[Source records]
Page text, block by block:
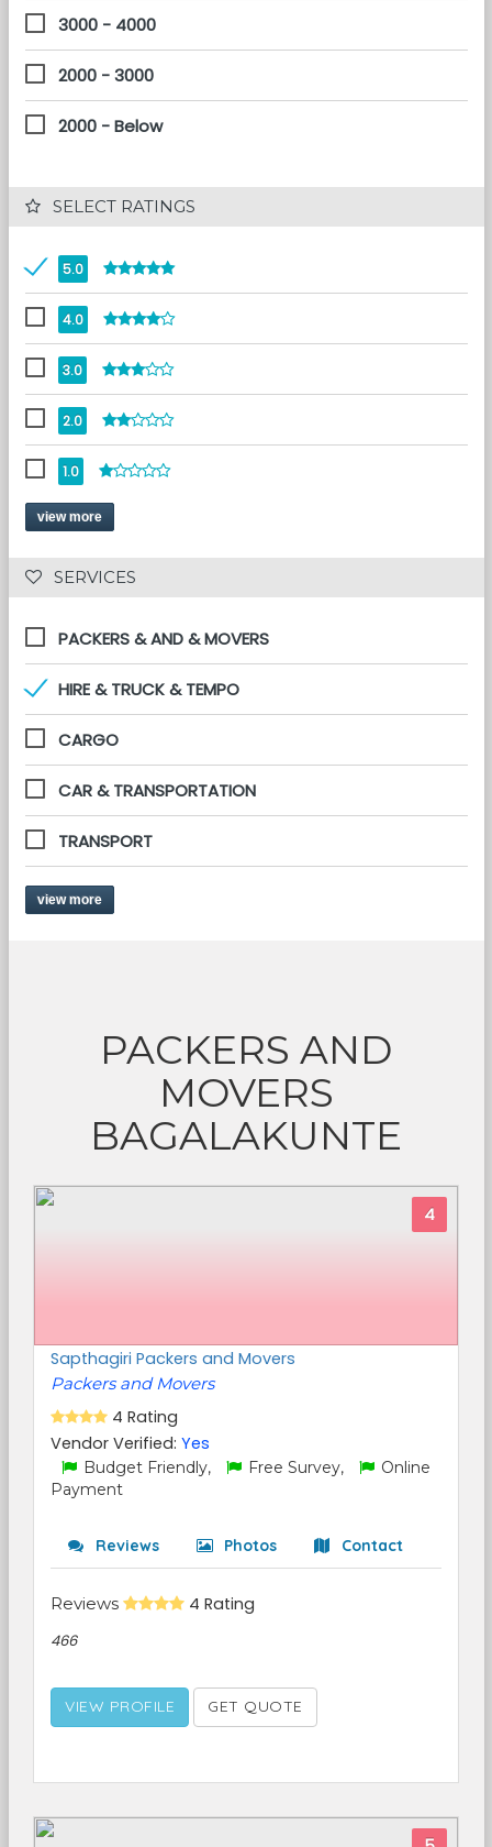
3000 - 4000
2000 - 3000
2000 - Below
SELECT RATINGS
5.0
4.0
3.0
2.0
1.0
view more
SERVICES
PACKERS & AND & MOVERS
HIRE & TRUCK & TEMPO
CARGO
CAR & TRANSPORTATION
TRANSPORT
view more
PACKERS AND
MOVERS
BAGALAKUNTE
4
Sapthagiri Packers and Movers
Packers and Movers
4 Rating
Vendor Verified: Yes
Budget Friendly, Free Survey,
Online
Payment
Reviews Photos Contact
Reviews 4 Rating
466
VIEW PROFILE GET QUOTE

» Prompt
Set down every entry above verbatim, without pictures.

» Answer to this exercise
Page text, block by block:
3000 - 4000
2000 - 3000
2000 - Below
SELECT RATINGS
5.0
4.0
3.0
2.0
1.0
view more
SERVICES
PACKERS & AND & MOVERS
HIRE & TRUCK & TEMPO
CARGO
CAR & TRANSPORTATION
TRANSPORT
view more
PACKERS AND
MOVERS
BAGALAKUNTE
4
Sapthagiri Packers and Movers
Packers and Movers
4 Rating
Vendor Verified: Yes
Budget Friendly, Free Survey,
Online
Payment
Reviews Photos Contact
Reviews 4 Rating
466
VIEW PROFILE GET QUOTE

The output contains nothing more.